Assisting him was Fred Xalokar, a professional mountain climber and an old schoolmate of Huston’s from Memorial High School.
The first mountain climb was scheduled to get underway on April 1994, but one month before departure, funding for the project fell through. Never one to give up, Huston found a way to continue the project on his own.
`I said, ‘Look, I’ll just go get my own money and I’ll do it myself,’` he said. `I was able to raise about $12,000 in a few weeks.`
Whit Rambach, a friend, accompanied Huston on the climbs. Xalokar also joined him on several of the climbs.
The project was scheduled to begin with Hawaii and end atop Mount McKinley in Alaska. Unfortunately, more than halfway through the project, Huston learned that the original schedule had been planned poorly and his group had to start over again.
`They said to start in April, so I went ahead and started in April,` he said. `All of a sudden it became very apparent to me that the
The Northeast was really in bad shape. We couldn’t even get into some of the parks to go climb them, and the mountains in the Western states were full of snow. We had started climbing way too early.
`So, I went and climbed Mount McKinley after doing 33 states and started the clock over again on June 1 at 5:10 P.M. At that point, we hurried down Mount McKinley, went back and re-did all those states, and then picked up the ones in the Northeast.` Sixty-six days later Huston completed his quest by reaching the 13,796-foot summit of Mauna Kea, Hawaii’s tallest mountain.
In January, Huston left California to return to Tulsa, where he now shares a South Tulsa office with his father, Bill Huston, president of Huston Lumber Sales.

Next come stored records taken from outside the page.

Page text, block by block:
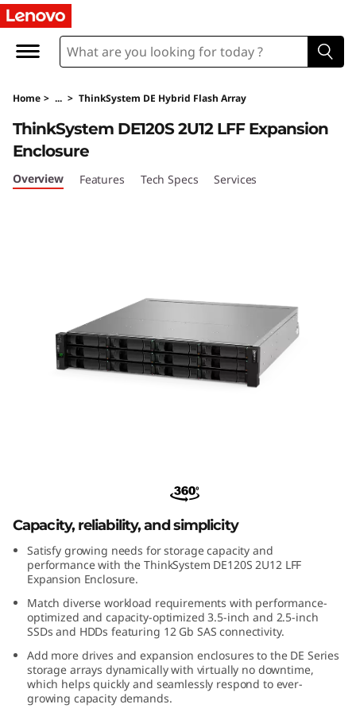
T
h
n
k
S
0
S
2
1
Home > ... > ThinkSystem DE Hybrid Flash Array
Expansion Enclosure
ThinkSystem DE120S 2U12 LFF Expansion
Enclosure
Overview Features Tech Specs Services
Capacity, reliability, and simplicity
Satisfy growing needs for storage capacity and
performance with the ThinkSystem DE120S 2U12 LFF
Expansion Enclosure.
Match diverse workload requirements with performance-
optimized and capacity-optimized 3.5-inch and 2.5-inch
SSDs and HDDs featuring 12 Gb SAS connectivity.
Add more drives and expansion enclosures to the DE Series
storage arrays dynamically with virtually no downtime,
which helps quickly and seamlessly respond to ever-
growing capacity demands.
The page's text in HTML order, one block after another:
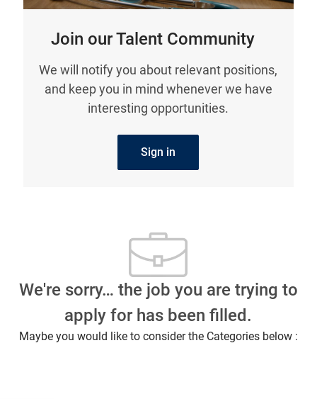
Join our Talent Community
We will notify you about relevant positions,
and keep you in mind whenever we have
interesting opportunities.
Sign in
We're sorry… the job you are trying to
apply for has been filled.
Maybe you would like to consider the Categories below :
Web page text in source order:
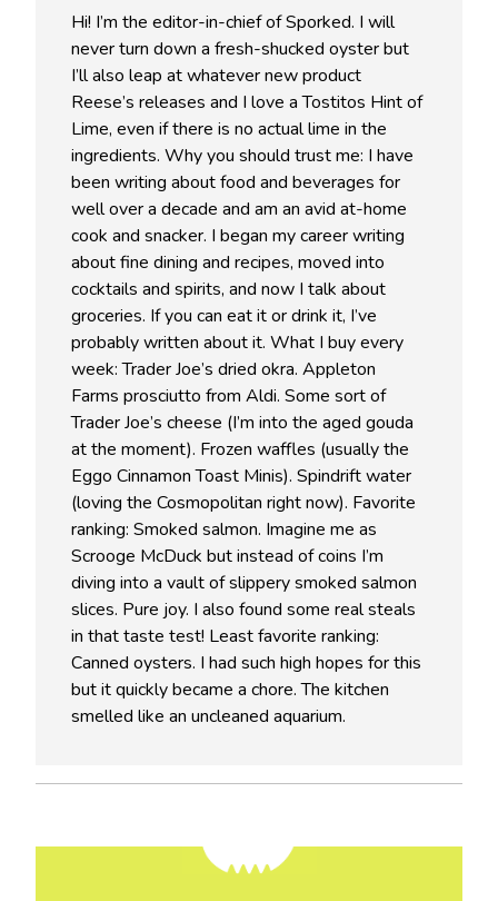
Hi! I’m the editor-in-chief of Sporked. I will
never turn down a fresh-shucked oyster but
I’ll also leap at whatever new product
Reese’s releases and I love a Tostitos Hint of
Lime, even if there is no actual lime in the
ingredients. Why you should trust me: I have
been writing about food and beverages for
well over a decade and am an avid at-home
cook and snacker. I began my career writing
about fine dining and recipes, moved into
cocktails and spirits, and now I talk about
groceries. If you can eat it or drink it, I’ve
probably written about it. What I buy every
week: Trader Joe’s dried okra. Appleton
Farms prosciutto from Aldi. Some sort of
Trader Joe’s cheese (I’m into the aged gouda
at the moment). Frozen waffles (usually the
Eggo Cinnamon Toast Minis). Spindrift water
(loving the Cosmopolitan right now). Favorite
ranking: Smoked salmon. Imagine me as
Scrooge McDuck but instead of coins I’m
diving into a vault of slippery smoked salmon
slices. Pure joy. I also found some real steals
in that taste test! Least favorite ranking:
Canned oysters. I had such high hopes for this
but it quickly became a chore. The kitchen
smelled like an uncleaned aquarium.
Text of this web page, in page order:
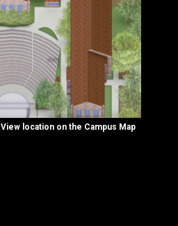
View location on the Campus Map
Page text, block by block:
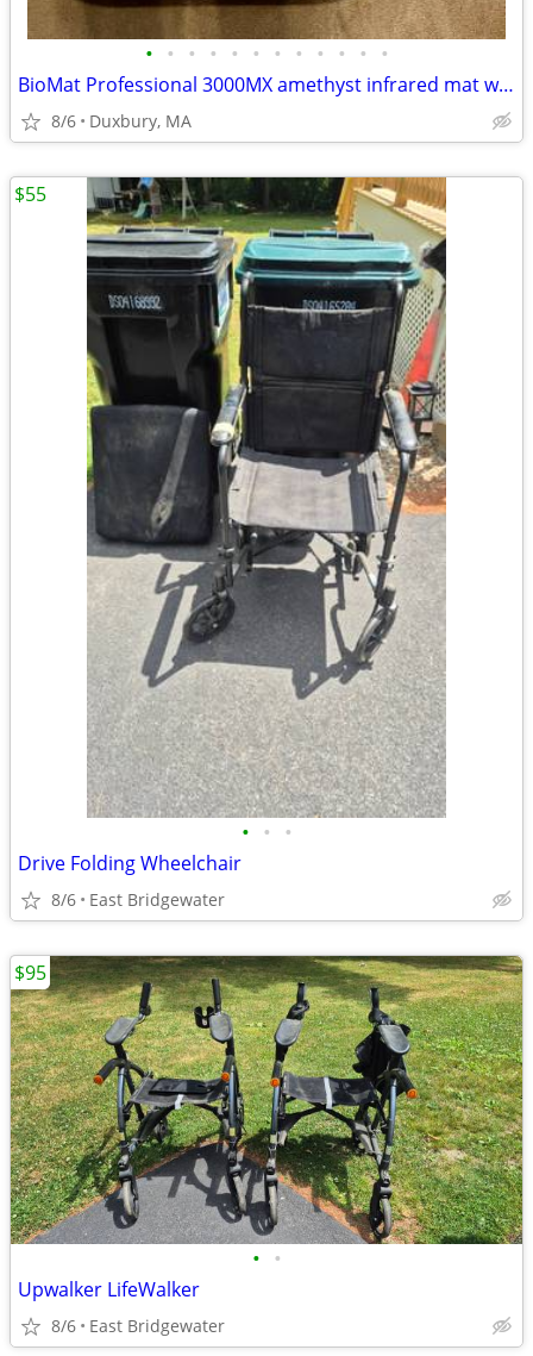
• • • • • • • • • • • •
BioMat Professional 3000MX amethyst infrared mat with controller
8/6 Duxbury, MA
• • •
Drive Folding Wheelchair
8/6 East Bridgewater
$55
• •
Upwalker LifeWalker
8/6 East Bridgewater
$95

Through his newly established business, Huston Resources, Huston coordinates his many speaking and promotional engagements across the country and throughout the world.

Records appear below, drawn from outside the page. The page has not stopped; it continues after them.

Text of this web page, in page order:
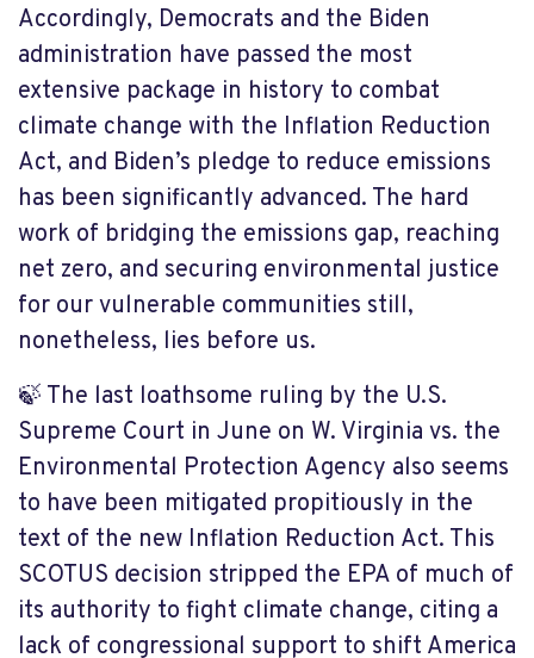
Accordingly, Democrats and the Biden
administration have passed the most
extensive package in history to combat
climate change with the Inflation Reduction
Act, and Biden’s pledge to reduce emissions
has been significantly advanced. The hard
work of bridging the emissions gap, reaching
net zero, and securing environmental justice
for our vulnerable communities still,
nonetheless, lies before us.
🍃 The last loathsome ruling by the U.S.
Supreme Court in June on W. Virginia vs. the
Environmental Protection Agency also seems
to have been mitigated propitiously in the
text of the new Inflation Reduction Act. This
SCOTUS decision stripped the EPA of much of
its authority to fight climate change, citing a
lack of congressional support to shift America
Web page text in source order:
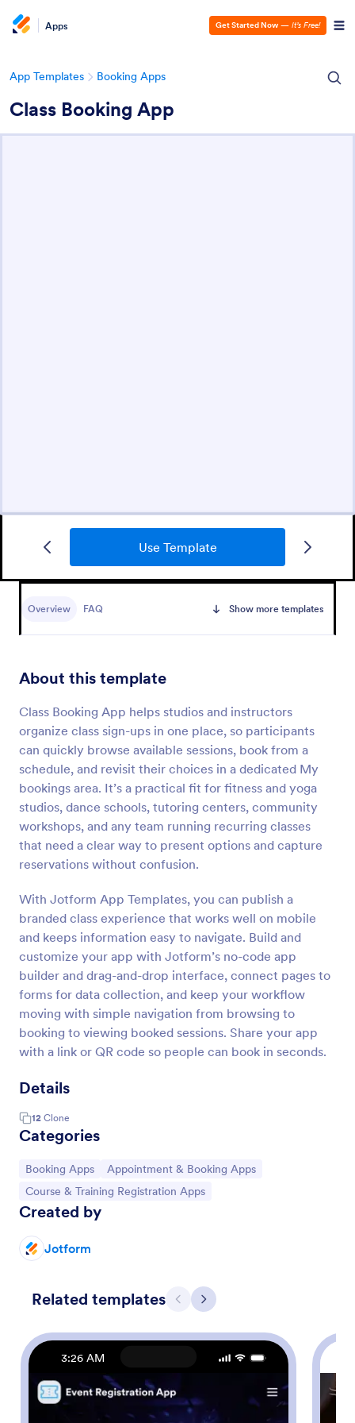
Apps Get Started Now — It’s Free!
App Templates Booking Apps
Class Booking App
Use Template
Overview FAQ Show more templates
About this template
Class Booking App helps studios and instructors
organize class sign-ups in one place, so participants
can quickly browse available sessions, book from a
schedule, and revisit their choices in a dedicated My
bookings area. It’s a practical fit for fitness and yoga
studios, dance schools, tutoring centers, community
workshops, and any team running recurring classes
that need a clear way to present options and capture
reservations without confusion.
With Jotform App Templates, you can publish a
branded class experience that works well on mobile
and keeps information easy to navigate. Build and
customize your app with Jotform’s no-code app
builder and drag-and-drop interface, connect pages to
forms for data collection, and keep your workflow
moving with simple navigation from browsing to
booking to viewing booked sessions. Share your app
with a link or QR code so people can book in seconds.
Details
12 Clone
Categories
Go to Category:
Booking Apps Go to Category:
Appointment & Booking Apps
Go to Category:
Course & Training Registration Apps
Created by
Jotform
Related templates Previous
Next
3:26 AM
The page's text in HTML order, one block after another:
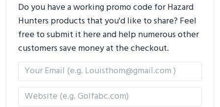
Do you have a working promo code for Hazard
Hunters products that you'd like to share? Feel
free to submit it here and help numerous other
customers save money at the checkout.
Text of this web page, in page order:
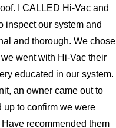
I CALLED Hi-Vac and
inspect our system and
and thorough. We chose
went with Hi-Vac their
educated in our system.
an owner came out to
up to confirm we were
recommended them
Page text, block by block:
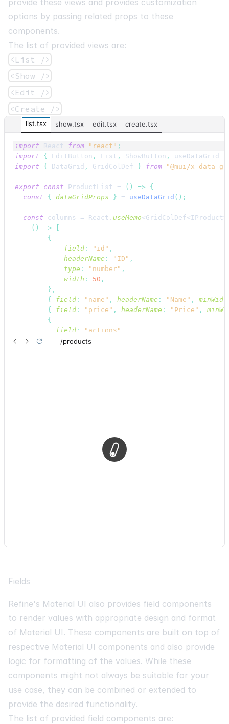
options by passing related props to these
components.
The list of provided views are:
<List />
<Show />
<Edit />
<Create />
list.tsx show.tsx edit.tsx create.tsx
import React from "react" ;
import
{ EditButton , List , ShowButton , useDataGrid
import
{ DataGrid , GridColDef } from "@mui/x-data-
export const ProductList = ( ) =>
{
const
{ dataGridProps } = useDataGrid ( ) ;
const columns = React . useMemo<GridColDef<IProduct>
( ) =>
[
{
field : "id" ,
headerName : "ID" ,
type : "number" ,
width : 50 ,
} ,
{
field : "name" , headerName : "Name" ,
{
field : "price" , headerName : "Price" ,
{
field : "actions"
headerName
"center",
: "center"
Fields
Refine's Material UI also provides field components
to render values with appropriate design and format
of Material UI. These components are built on top of
respective Material UI components and also provide
logic for formatting of the values. While these
components might not always be suitable for your
use case, they can be combined or extended to
provide the desired functionality.
The list of provided field components are:
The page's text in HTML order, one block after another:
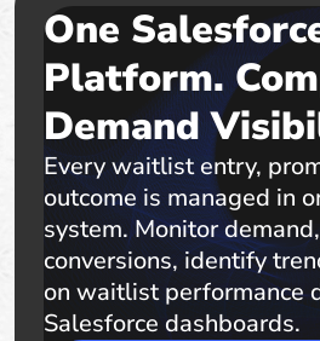
One
Platform.
Demand
Every waitlist entry,
outcome is managed in
system. Monitor
conversions, identify
on waitlist performance
Salesforce dashboards.
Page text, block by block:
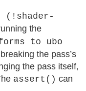
the
the pass’s
the pass itself,
assert() can
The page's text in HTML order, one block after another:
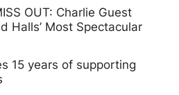
OUT: Charlie Guest
Halls’ Most Spectacular
15 years of supporting
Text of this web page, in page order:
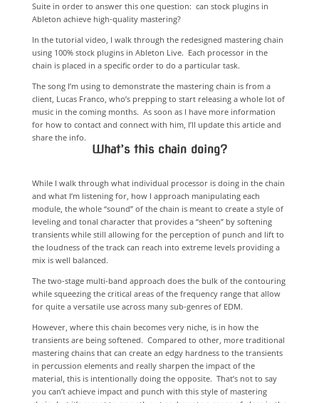
Suite in order to answer this one question: can stock plugins in
Ableton achieve high-quality mastering?
In the tutorial video, I walk through the redesigned mastering chain
using 100% stock plugins in Ableton Live. Each processor in the
chain is placed in a specific order to do a particular task.
The song I’m using to demonstrate the mastering chain is from a
client, Lucas Franco, who’s prepping to start releasing a whole lot of
music in the coming months. As soon as I have more information
for how to contact and connect with him, I’ll update this article and
share the info.
What’s this chain doing?
While I walk through what individual processor is doing in the chain
and what I’m listening for, how I approach manipulating each
module, the whole “sound” of the chain is meant to create a style of
leveling and tonal character that provides a “sheen” by softening
transients while still allowing for the perception of punch and lift to
the loudness of the track can reach into extreme levels providing a
mix is well balanced.
The two-stage multi-band approach does the bulk of the contouring
while squeezing the critical areas of the frequency range that allow
for quite a versatile use across many sub-genres of EDM.
However, where this chain becomes very niche, is in how the
transients are being softened. Compared to other, more traditional
mastering chains that can create an edgy hardness to the transients
in percussion elements and really sharpen the impact of the
material, this is intentionally doing the opposite. That’s not to say
you can’t achieve impact and punch with this style of mastering
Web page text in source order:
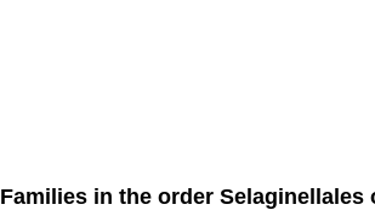
Families in the order Selaginellales
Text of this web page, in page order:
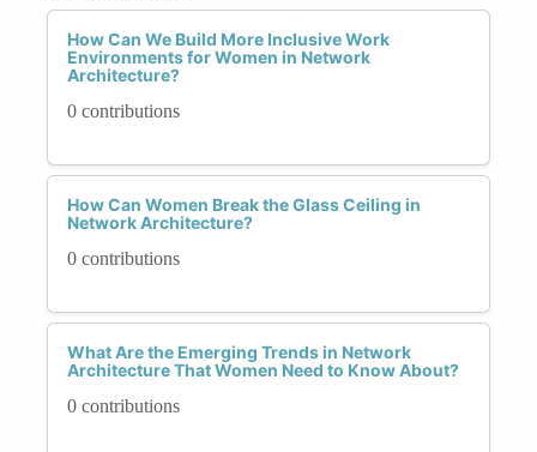
How Can We Build More Inclusive Work
Environments for Women in Network
Architecture?
0 contributions
How Can Women Break the Glass Ceiling in
Network Architecture?
0 contributions
What Are the Emerging Trends in Network
Architecture That Women Need to Know About?
0 contributions

Last week he spoke at events in Salt Lake City, Sun Valley, Idaho, and New Orleans. Huston said he is happy to be back in Oklahoma.
`My family is here, and I realized there were a lot of economic advantages to living in Tulsa,` he said. `One, the cost of living is much cheaper than in California — and also the cost of business. Oklahoma is much friendlier to do business in than California.
`Tulsa is also more centrally located. I do so much traveling that every time I do something east of the Rockies it’s a full day, then a full day to get back. It’s not good time management to have to spend so much time flying from one end of the country to another.`
In March, Huston will travel to Australia for several speaking engagements. While there, he plans to climb the country’s tallest mountain, Mount Koscioski, to kick off his world mountain-climbing tour.
His plans are to climb the highest mountain in every country in the world. Unlike the 50 Peaks project, he will not attempt to break any world time records accomplishing this task. Huston also has a new woman in his life, a childhood friend he ran into at church.
Huston attributes his success to an inner fortitude and determination that comes from his faith in God.
`With psychology, you can change people’s environment, but unless they have something spiritual, faith in God and a direction that comes from a higher source, it’s kind of like you have the whole formula, but you’re missing that one little piece and it all crumbles,` he said.
`It may work to a certain point and then it crumbles, and it may seem as if it’s working but it doesn’t. There is no solid ground to it.